The current gold standard for measuring left atrial pressure is right heart catheterization (RHC), an invasive procedure that requires a thin tube (the catheter) attached to a pressure transmitter to be inserted into the right heart and pulmonary arteries. Physicians often prefer to assess risk noninvasively before resorting to RHC, by examining the patient’s weight, blood pressure, and heart rate.
But in Stultz’s view, these measures are coarse, as evidenced by the fact that one-in-four heart failure patients is readmitted to the hospital within 30 days. “What we are seeking is something that gives you information like that of an invasive device, other than a simple weight scale,” Stultz says.
In order to gather more comprehensive information on a patient’s heart condition, physicians typically use a 12-lead ECG, in which 10 adhesive patches are stuck onto the patient and linked with a machine that produces information from 12 different angles of the heart. However, 12-lead ECG machines are only accessible in clinical settings and they are also not typically used to assess heart failure risk.
Instead, what Stultz and other researchers propose is a Cardiac Hemodynamic AI monitoring System (CHAIS), a deep neural network capable of analyzing ECG data from a single lead — in other words, the patient only needs to have a single adhesive, commercially-available patch on their chest that they can wear outside of the hospital, untethered to a machine.
To compare CHAIS with the current gold standard, RHC, the researchers selected patients who were already scheduled for a catheterization and asked them to wear the patch 24 to 48 hours before the procedure, although patients were asked to remove the patch before catheterization took place. “When you get to within an hour-and-a-half [before the procedure], it’s 0.875, so it’s very, very good,” Stultz explains. “Thereby a measure from the device is equivalent and gives you the same information as if you were cathed in the next hour-and-a-half.”
“Every cardiologist understands the value of left atrial pressure measurements in characterizing cardiac function and optimizing treatment strategies for patients with heart failure,” says Aaron Aguirre SM '03, PhD '08, a cardiologist and critical care physician at MGH. “This work is important because it offers a noninvasive approach to estimating this essential clinical parameter using a widely available cardiac monitor.”
Aguirre, who completed a PhD in medical engineering and medical physics at MIT, expects that with further clinical validation, CHAIS will be useful in two key areas: first, it will aid in selecting patients who will most benefit from more invasive cardiac testing via RHC; and second, the technology could enable serial monitoring and tracking of left atrial pressure in patients with heart disease. “A noninvasive and quantitative method can help in optimizing treatment strategies in patients at home or in hospital,” Aguirre says. “I am excited to see where the MIT team takes this next.”

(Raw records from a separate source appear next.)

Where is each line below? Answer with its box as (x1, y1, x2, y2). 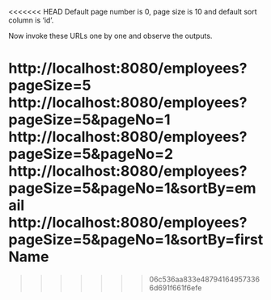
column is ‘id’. (8, 15, 54, 25)
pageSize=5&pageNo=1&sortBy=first (8, 231, 264, 249)
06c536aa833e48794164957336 (149, 274, 260, 284)
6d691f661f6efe (149, 282, 202, 293)
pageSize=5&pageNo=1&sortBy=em (8, 179, 256, 198)
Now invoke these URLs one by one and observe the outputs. (8, 31, 213, 40)
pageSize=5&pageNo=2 (8, 145, 174, 164)
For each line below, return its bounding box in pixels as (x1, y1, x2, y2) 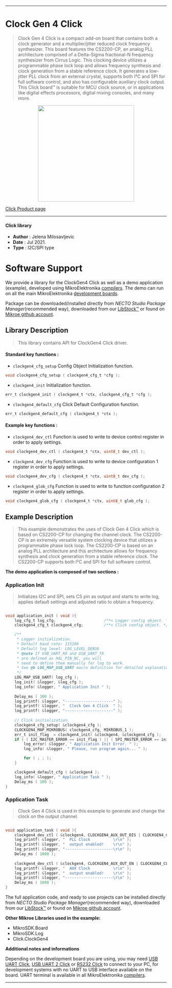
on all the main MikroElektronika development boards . (5, 290, 119, 297)
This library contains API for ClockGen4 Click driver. (17, 340, 128, 346)
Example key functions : (5, 422, 58, 428)
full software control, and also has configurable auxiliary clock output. (17, 78, 165, 85)
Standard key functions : (5, 351, 59, 358)
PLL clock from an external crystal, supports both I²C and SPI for (28, 73, 165, 80)
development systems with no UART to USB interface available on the (5, 966, 153, 973)
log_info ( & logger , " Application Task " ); (14, 774, 111, 780)

But the benefits aren’t just limited to patients — for patients with hard-to-manage heart failure, it becomes a challenge to keep them from being readmitted to the hospital without a permanent implant, taking up more space and more time of an already beleaguered and understaffed medical workforce.
The researchers have another ongoing clinical trial using CHAIS with MGH and Boston Medical Center that they hope to conclude soon to begin data analysis.
“In my view, the real promise of AI in health care is to provide equitable, state-of-the-art care to everyone, regardless of their socioeconomic status, background, and where they live,” Stultz says. “This work is one step towards realizing this goal.”